Since 1987, a black-and-white portrait of Norfleet has gazed beneficently upon patrons chafing in line to buy stamps or mail packages at Chicago post offices.

Norfleet retired as Chicago`s field division general manger/postmaster in December. (Her replacement hasn`t been announced.) The lifelong Chicagoan had risen in 32 years from being a substitute mail sorter who worked the midnight shift to overseeing the administration of more than 18,000 employees and a budget of $770 million.

Norfleet, 57, dresses in bright colors and is solidly upbeat and plainspoken. She talks more like a coach than a former clerk. More humorous and thoughtful than the anecdotal drab postal bureaucrat, she says she retired so the newspapers wouldn`t print a headline announcing, ”Postmaster dies.”

And contrary to what impatient customers may think, she believes the U.S. Postal Service does a fine job.

She takes jokes about sluggish postal clerks with good cheer, but she says one of the problems she struggled with during her tenure as postmaster was employees` low self-esteem.

To deal with it, she had the dingy 3.2-million-square-foot downtown postal office cleaned and brightened, landscaped its surroundings and started sending newsletters and words of encouragement to the employees at their homes. The employees called her ”coach.” Today, when she passes a mail truck or an employee on the expressway, she invariably gets a honk or a wave.

Under her leadership, the city`s postal district rose from last to first in an internal ranking of the 15 Midwestern postal districts conducted annually by the Postal Service. The ranking is based on financial performance, employee productivity and service.

”One thing I tried to instill in the employees was to never hold back on saying they work for the post office,” she said. ”I told them, `You ought to be proud of that. You work for the finest organization in the world.` ”

Norfleet grew up near 31st Street and King Drive, in an area that has been demolished and rebuilt since she was a child. The only building left standing from the earlier days is her church, she says.

Norfleet took her first job in the post office simply because she needed work. She took the test and was hired two weeks later-a relatively short wait because her score was high. She was put to work sorting mail manually in the basement of the same building where she eventually worked as postmaster.

She worked the midnight shift for six years and finally became a supervisor in 1971. During the 1970s, she watched as the post office become automated, and then computerized. Later, she worked in the post office`s customer relations office, dealing primarily with large, institutional and corporate mailers in the Chicago area.

In the 1980s, Norfleet was picked to manage the north suburban postal region; then she was moved to the south suburban district headquartered in Bedford Park. She was at that office when the Postal Service asked her to take over the Chicago post. She turned the job down twice before agreeing to become Chicago`s 39th postmaster, and the first woman to hold the job.

”I preferred to stay in the suburban area because we were doing so well. We were ranked No. 2, and I believe in a winning team.”

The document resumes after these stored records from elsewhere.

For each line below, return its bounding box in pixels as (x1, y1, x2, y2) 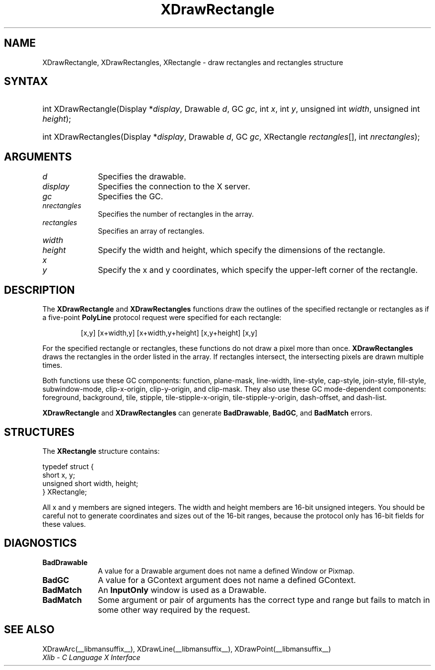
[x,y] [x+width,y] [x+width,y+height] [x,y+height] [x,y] (80, 329, 258, 337)
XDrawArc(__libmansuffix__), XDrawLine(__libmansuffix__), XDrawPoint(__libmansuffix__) (42, 644, 331, 653)
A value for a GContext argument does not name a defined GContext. (98, 575, 356, 585)
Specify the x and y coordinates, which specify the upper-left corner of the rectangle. (98, 265, 418, 275)
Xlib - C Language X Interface (42, 653, 141, 662)
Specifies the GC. (98, 191, 163, 202)
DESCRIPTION (4, 283, 75, 296)
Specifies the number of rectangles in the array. (98, 210, 254, 219)
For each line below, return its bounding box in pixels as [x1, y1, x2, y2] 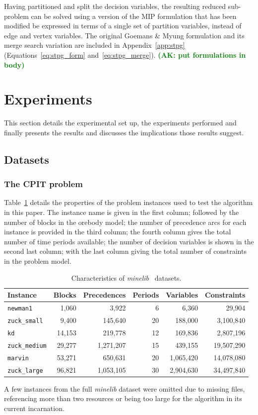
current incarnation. [4, 403, 64, 413]
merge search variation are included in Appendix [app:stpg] [4, 40, 185, 50]
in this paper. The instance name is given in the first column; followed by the [4, 207, 239, 217]
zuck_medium [7, 342, 47, 349]
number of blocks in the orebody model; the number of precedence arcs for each [4, 216, 247, 227]
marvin [7, 354, 29, 362]
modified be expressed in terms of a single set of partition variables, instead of [4, 20, 242, 31]
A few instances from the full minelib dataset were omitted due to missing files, [4, 383, 245, 394]
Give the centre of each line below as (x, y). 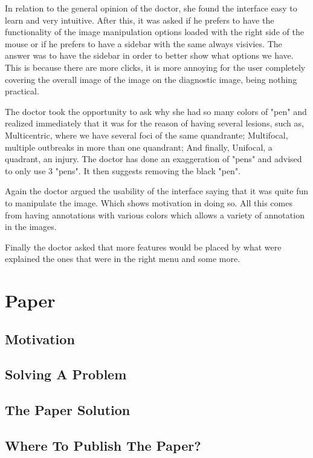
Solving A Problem (66, 374)
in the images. (31, 227)
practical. (22, 91)
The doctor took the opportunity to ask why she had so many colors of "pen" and (156, 111)
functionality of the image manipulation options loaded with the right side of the (154, 32)
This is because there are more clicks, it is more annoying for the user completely (155, 67)
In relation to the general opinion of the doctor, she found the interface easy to (151, 8)
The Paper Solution (68, 410)
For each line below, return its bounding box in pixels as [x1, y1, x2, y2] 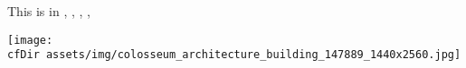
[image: [7, 33, 53, 47]
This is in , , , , [7, 2, 90, 20]
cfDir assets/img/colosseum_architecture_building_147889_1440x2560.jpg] [7, 48, 461, 62]
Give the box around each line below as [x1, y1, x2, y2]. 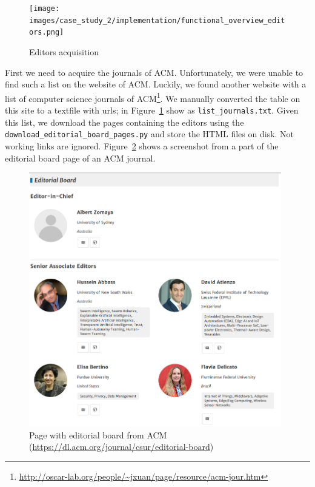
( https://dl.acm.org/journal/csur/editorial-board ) [29, 440, 214, 453]
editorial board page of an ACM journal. [5, 151, 156, 164]
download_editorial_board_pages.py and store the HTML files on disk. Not [5, 128, 294, 140]
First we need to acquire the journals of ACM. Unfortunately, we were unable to [5, 66, 303, 78]
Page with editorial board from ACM [29, 428, 167, 441]
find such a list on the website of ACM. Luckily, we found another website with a [5, 78, 307, 90]
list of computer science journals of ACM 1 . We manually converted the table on [5, 90, 300, 104]
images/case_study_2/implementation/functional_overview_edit [29, 16, 285, 25]
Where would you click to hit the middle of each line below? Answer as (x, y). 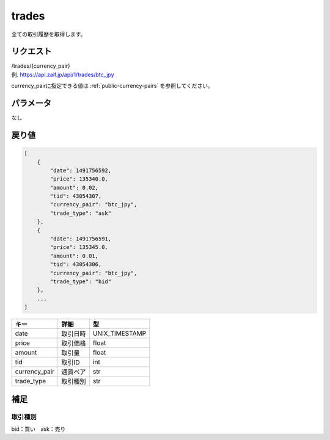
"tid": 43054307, (76, 196)
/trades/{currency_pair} (41, 66)
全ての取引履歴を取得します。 (49, 34)
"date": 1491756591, (81, 239)
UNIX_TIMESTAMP (119, 334)
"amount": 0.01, (74, 256)
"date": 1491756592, (81, 170)
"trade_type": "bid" (81, 282)
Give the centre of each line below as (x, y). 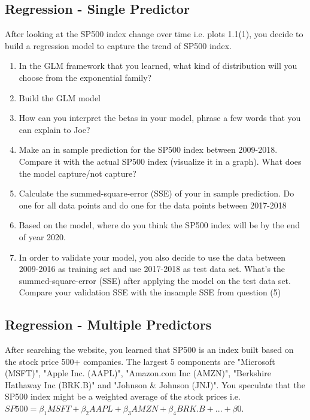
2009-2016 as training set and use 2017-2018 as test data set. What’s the (152, 269)
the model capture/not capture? (77, 173)
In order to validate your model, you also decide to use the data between (152, 257)
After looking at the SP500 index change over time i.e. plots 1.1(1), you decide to (154, 34)
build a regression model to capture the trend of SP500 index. (118, 45)
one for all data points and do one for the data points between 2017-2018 (153, 205)
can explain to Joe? (54, 129)
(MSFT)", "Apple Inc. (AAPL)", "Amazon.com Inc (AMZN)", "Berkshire (138, 373)
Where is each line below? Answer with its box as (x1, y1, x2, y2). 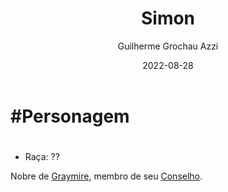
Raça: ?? (24, 151, 60, 163)
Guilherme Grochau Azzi (117, 40, 219, 52)
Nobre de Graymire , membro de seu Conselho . (10, 170, 203, 182)
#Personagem (10, 105, 130, 127)
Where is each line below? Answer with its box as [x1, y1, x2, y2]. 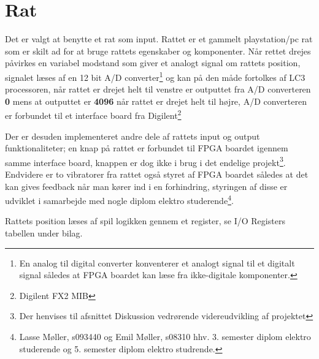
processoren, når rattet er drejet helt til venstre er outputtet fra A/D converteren [5, 83, 311, 96]
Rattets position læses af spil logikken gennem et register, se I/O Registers [5, 214, 285, 227]
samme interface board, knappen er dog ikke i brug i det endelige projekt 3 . [5, 154, 286, 168]
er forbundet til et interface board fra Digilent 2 [5, 107, 182, 121]
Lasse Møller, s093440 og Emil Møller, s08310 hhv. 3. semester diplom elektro [19, 330, 311, 343]
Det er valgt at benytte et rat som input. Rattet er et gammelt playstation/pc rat [5, 32, 313, 45]
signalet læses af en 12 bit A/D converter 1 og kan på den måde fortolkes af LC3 [5, 69, 306, 83]
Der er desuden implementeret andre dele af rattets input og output [5, 129, 260, 142]
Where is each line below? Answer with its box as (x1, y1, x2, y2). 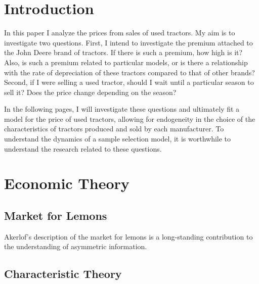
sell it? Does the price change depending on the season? (4, 86, 177, 97)
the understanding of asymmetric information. (4, 241, 147, 252)
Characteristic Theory (4, 266, 122, 281)
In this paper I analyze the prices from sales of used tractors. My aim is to (4, 27, 235, 38)
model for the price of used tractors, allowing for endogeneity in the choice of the (4, 113, 255, 124)
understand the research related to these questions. (4, 143, 162, 154)
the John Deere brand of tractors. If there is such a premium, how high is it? (4, 47, 243, 58)
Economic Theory (4, 173, 129, 194)
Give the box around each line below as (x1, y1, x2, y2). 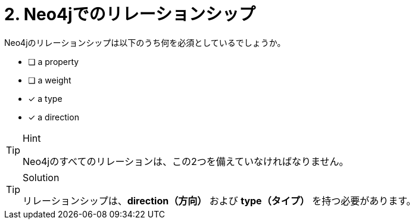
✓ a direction (28, 111, 79, 122)
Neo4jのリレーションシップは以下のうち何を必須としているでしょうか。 (4, 37, 286, 48)
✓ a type (28, 93, 63, 104)
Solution (23, 171, 60, 183)
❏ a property (28, 56, 79, 67)
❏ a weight (28, 74, 71, 85)
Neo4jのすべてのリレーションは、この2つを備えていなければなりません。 (23, 155, 349, 167)
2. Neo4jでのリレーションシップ (4, 4, 255, 24)
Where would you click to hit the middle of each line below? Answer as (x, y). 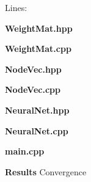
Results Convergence (46, 171)
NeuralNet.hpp (37, 110)
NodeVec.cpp (33, 89)
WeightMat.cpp (38, 49)
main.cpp (25, 151)
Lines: (16, 7)
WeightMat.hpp (39, 28)
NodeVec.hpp (33, 69)
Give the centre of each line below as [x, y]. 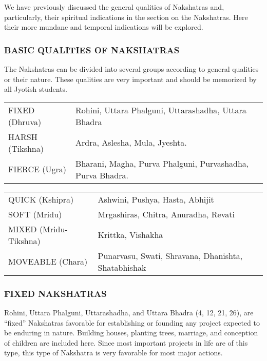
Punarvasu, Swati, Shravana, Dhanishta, [170, 255]
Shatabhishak [122, 267]
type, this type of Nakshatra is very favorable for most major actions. [113, 353]
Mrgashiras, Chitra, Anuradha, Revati [166, 214]
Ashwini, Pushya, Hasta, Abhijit [156, 199]
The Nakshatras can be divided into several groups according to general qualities [131, 69]
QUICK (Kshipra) [41, 199]
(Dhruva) [25, 122]
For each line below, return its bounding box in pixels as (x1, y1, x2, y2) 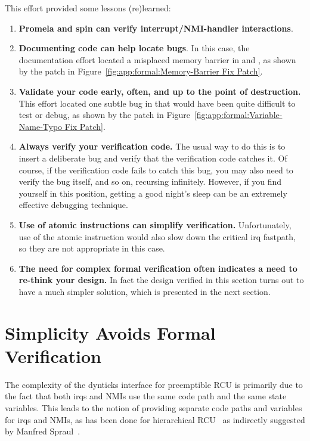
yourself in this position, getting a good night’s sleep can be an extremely (18, 187, 287, 199)
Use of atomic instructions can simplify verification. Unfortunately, (18, 218, 292, 231)
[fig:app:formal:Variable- (194, 108, 283, 121)
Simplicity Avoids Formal (5, 320, 216, 344)
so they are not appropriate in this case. (18, 242, 165, 254)
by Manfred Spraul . (5, 425, 80, 437)
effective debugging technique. (18, 198, 128, 211)
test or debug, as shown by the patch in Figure (18, 108, 190, 121)
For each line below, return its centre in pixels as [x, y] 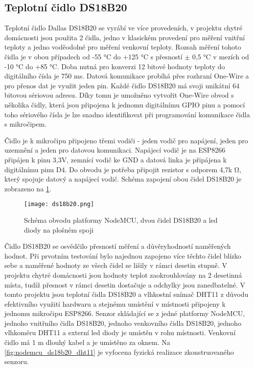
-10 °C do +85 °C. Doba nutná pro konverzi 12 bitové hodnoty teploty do [115, 66]
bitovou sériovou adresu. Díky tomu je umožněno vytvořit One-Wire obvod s [119, 95]
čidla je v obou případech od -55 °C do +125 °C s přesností [93, 56]
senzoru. [17, 361]
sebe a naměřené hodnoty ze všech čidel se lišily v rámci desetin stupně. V [116, 265]
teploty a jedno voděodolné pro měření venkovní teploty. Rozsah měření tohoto [123, 47]
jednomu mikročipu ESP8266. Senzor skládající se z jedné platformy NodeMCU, [125, 313]
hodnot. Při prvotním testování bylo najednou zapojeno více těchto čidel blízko [123, 255]

Instead, she took over the helm of the beleaguered Chicago office.

Among the problems were high employee absenteeism and severe over-budget problems. Within a year, the office had moved from 15th to 9th in the Midwest region; by 1988, it was first.

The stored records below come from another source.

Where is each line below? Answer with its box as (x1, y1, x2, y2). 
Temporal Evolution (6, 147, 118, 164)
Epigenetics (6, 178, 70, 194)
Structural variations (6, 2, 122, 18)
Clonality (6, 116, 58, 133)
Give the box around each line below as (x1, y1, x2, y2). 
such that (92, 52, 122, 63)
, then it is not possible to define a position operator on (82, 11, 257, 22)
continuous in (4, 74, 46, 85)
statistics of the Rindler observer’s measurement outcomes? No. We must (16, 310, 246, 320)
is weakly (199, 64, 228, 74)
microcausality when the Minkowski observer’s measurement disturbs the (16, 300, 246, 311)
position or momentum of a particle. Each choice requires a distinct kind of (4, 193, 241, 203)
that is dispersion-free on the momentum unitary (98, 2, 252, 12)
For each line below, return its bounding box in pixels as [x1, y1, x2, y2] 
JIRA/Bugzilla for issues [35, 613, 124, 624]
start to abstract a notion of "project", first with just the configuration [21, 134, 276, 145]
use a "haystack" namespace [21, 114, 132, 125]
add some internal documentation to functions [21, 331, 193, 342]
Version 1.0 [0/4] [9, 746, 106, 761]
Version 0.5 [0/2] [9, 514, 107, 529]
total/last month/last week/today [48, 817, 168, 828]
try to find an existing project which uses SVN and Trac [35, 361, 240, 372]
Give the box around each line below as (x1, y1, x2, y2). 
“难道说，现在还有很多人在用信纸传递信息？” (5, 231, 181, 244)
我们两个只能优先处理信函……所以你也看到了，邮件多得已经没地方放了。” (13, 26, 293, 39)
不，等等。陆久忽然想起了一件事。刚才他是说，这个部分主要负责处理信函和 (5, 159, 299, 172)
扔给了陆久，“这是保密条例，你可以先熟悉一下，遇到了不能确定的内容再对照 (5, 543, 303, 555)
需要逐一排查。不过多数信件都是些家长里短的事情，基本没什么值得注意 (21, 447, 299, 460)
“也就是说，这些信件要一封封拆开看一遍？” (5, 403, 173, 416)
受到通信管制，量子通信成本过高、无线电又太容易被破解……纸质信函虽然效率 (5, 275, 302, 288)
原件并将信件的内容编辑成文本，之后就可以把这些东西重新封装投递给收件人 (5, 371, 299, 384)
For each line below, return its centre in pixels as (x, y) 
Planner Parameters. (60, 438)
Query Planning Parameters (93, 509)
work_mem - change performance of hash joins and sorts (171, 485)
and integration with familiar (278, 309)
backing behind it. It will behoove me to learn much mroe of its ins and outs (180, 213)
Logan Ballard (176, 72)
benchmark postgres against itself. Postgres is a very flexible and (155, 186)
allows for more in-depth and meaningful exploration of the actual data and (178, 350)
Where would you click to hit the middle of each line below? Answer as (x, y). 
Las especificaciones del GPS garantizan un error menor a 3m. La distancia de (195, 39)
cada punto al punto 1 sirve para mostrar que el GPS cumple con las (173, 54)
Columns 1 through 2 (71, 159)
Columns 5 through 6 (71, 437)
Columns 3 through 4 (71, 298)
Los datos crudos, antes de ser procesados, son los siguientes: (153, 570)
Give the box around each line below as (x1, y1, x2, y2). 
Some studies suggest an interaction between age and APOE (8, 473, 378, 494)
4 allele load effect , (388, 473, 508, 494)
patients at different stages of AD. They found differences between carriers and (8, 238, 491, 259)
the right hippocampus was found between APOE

Norfleet said she succeeded mainly by listening to her employees.

”I think the most important thing in a bad situation like that is communicating with the employees, telling them how things are going to change and why,” she said.

”In most corporations, because you (as an executive) have the power, maybe you say you`re just going to do this or that. Well, you may have the power, but isn`t it simpler to go in and tell the employees why you`re making the change? Just because you have a higher position doesn`t mean you`re any better than the lowest on the ladder, who also has a responsibility and a job to do.

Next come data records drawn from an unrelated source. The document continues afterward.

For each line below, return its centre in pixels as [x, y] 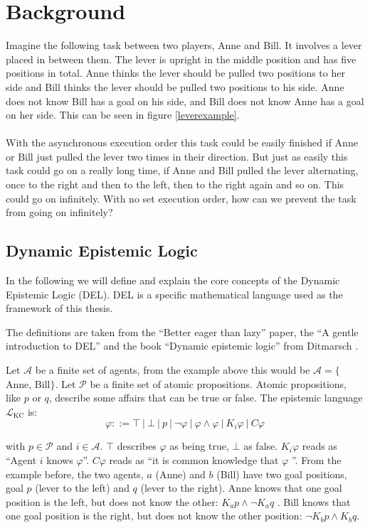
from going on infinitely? [59, 212]
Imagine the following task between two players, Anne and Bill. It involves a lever [184, 45]
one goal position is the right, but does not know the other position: [154, 516]
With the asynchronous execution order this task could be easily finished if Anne [182, 142]
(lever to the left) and [82, 488]
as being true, [199, 446]
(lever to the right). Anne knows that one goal [241, 488]
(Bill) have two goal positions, [282, 474]
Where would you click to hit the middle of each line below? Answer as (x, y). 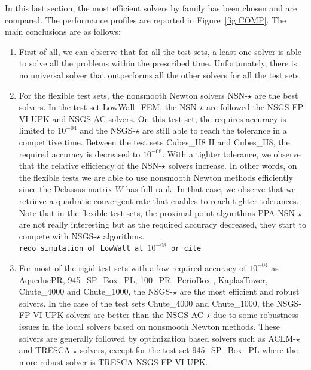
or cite (186, 249)
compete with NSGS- (58, 236)
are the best (276, 95)
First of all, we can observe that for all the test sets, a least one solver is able (160, 51)
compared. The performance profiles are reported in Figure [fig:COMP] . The (146, 19)
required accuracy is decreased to (80, 154)
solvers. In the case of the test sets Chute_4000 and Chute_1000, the (146, 303)
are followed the (235, 107)
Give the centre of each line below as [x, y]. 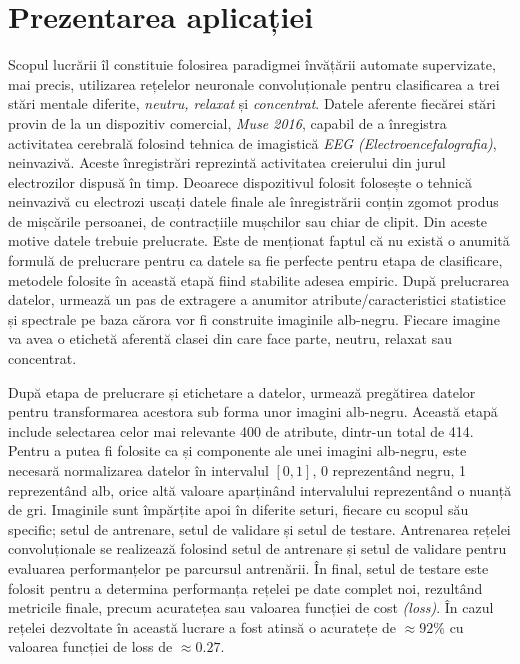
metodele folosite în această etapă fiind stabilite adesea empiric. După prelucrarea [259, 279]
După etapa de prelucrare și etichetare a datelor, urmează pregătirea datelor [242, 391]
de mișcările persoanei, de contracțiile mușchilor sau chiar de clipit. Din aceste [248, 220]
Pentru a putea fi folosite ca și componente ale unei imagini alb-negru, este [237, 450]
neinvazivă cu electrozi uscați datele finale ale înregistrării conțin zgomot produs [253, 201]
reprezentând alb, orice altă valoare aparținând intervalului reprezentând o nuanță [260, 489]
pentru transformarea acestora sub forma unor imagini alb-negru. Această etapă [253, 411]
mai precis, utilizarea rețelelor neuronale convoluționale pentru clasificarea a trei [254, 83]
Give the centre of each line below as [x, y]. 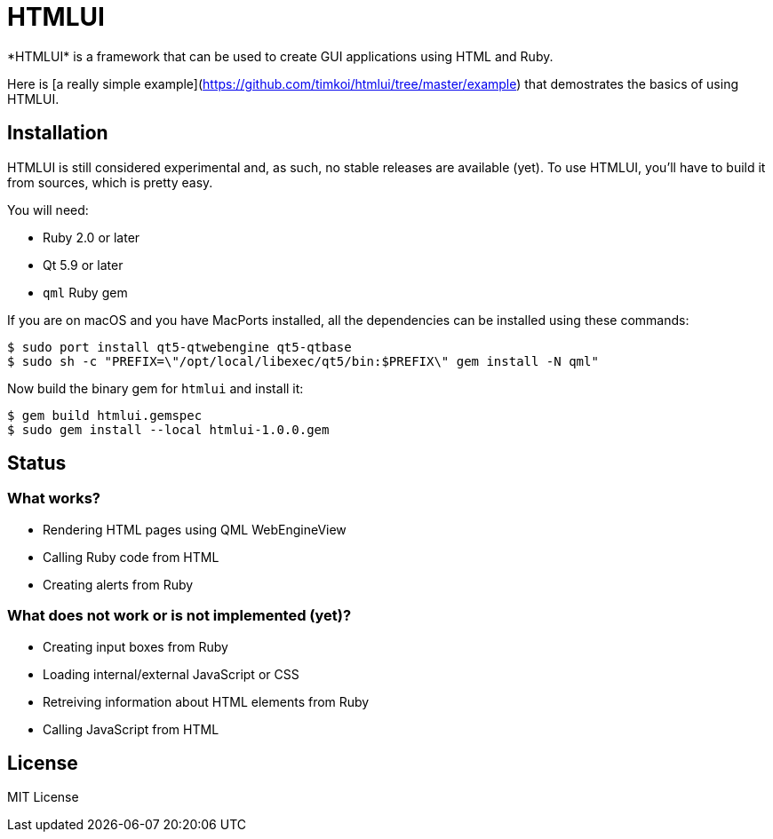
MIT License [43, 797]
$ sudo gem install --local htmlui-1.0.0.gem [168, 429]
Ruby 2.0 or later [92, 237]
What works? [54, 499]
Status [37, 463]
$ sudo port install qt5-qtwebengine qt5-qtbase [179, 347]
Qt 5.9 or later [83, 265]
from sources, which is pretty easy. [110, 182]

”When I got to the (postmaster) job, morale was low. But how can people accomplish goals if they don`t know what the goals are? If you don`t have any idea what is expected of you tomorrow, how do you do a good job?

”I talked to them. I don`t use elephant words. I try to communicate openly so people understand that I`m very goal-oriented and that we can`t afford to make mistakes. I mailed the district rankings directly to each of their (employees`) homes. And I think the goals I had became imbedded in their minds.”

In revamping the office, Norfleet said, she did not fire anyone. She spent 12-to-14-hour days traveling to stations around the division as well as visiting with the 8,000 employees within the cavernous postal building that straddles the Eisenhower Expressway at 433 W. Van Buren St. Postal employees got especially worried in `89, she recalled, when the idea of privatizing the Postal Service was being bandied about. Norfleet had to calm their fears. She thought the proposition a bad idea.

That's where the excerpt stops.